Given data below:

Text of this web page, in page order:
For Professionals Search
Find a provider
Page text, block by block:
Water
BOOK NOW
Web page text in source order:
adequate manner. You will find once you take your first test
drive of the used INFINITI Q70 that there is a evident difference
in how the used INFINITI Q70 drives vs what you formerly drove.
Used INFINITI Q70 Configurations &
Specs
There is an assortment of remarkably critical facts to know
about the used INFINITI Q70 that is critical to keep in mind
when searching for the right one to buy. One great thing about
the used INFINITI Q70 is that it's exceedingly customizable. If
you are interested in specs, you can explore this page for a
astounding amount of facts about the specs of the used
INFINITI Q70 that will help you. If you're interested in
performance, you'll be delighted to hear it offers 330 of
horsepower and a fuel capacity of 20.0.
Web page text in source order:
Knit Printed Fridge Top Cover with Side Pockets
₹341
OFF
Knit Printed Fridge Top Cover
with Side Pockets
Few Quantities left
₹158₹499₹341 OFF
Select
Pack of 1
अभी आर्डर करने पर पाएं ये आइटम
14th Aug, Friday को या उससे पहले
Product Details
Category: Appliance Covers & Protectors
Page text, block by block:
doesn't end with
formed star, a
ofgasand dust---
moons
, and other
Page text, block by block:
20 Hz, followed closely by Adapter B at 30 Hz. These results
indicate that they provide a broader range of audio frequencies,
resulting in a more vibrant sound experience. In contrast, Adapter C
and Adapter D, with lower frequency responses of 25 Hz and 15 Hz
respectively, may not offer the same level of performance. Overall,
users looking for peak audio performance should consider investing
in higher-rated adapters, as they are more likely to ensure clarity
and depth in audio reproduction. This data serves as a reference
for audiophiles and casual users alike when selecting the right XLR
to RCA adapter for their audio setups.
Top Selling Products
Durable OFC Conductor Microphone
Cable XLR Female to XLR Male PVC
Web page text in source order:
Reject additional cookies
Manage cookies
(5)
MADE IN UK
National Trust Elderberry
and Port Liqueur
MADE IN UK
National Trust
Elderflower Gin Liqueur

End of Given data.

What to do:
Please restate every record shown above, word for word.

Answer to this problem:
Text of this web page, in page order:
For Professionals Search
Find a provider
Page text, block by block:
Water
BOOK NOW
Web page text in source order:
adequate manner. You will find once you take your first test
drive of the used INFINITI Q70 that there is a evident difference
in how the used INFINITI Q70 drives vs what you formerly drove.
Used INFINITI Q70 Configurations &
Specs
There is an assortment of remarkably critical facts to know
about the used INFINITI Q70 that is critical to keep in mind
when searching for the right one to buy. One great thing about
the used INFINITI Q70 is that it's exceedingly customizable. If
you are interested in specs, you can explore this page for a
astounding amount of facts about the specs of the used
INFINITI Q70 that will help you. If you're interested in
performance, you'll be delighted to hear it offers 330 of
horsepower and a fuel capacity of 20.0.
Web page text in source order:
Knit Printed Fridge Top Cover with Side Pockets
₹341
OFF
Knit Printed Fridge Top Cover
with Side Pockets
Few Quantities left
₹158₹499₹341 OFF
Select
Pack of 1
अभी आर्डर करने पर पाएं ये आइटम
14th Aug, Friday को या उससे पहले
Product Details
Category: Appliance Covers & Protectors
Page text, block by block:
doesn't end with
formed star, a
ofgasand dust---
moons
, and other
Page text, block by block:
20 Hz, followed closely by Adapter B at 30 Hz. These results
indicate that they provide a broader range of audio frequencies,
resulting in a more vibrant sound experience. In contrast, Adapter C
and Adapter D, with lower frequency responses of 25 Hz and 15 Hz
respectively, may not offer the same level of performance. Overall,
users looking for peak audio performance should consider investing
in higher-rated adapters, as they are more likely to ensure clarity
and depth in audio reproduction. This data serves as a reference
for audiophiles and casual users alike when selecting the right XLR
to RCA adapter for their audio setups.
Top Selling Products
Durable OFC Conductor Microphone
Cable XLR Female to XLR Male PVC
Web page text in source order:
Reject additional cookies
Manage cookies
(5)
MADE IN UK
National Trust Elderberry
and Port Liqueur
MADE IN UK
National Trust
Elderflower Gin Liqueur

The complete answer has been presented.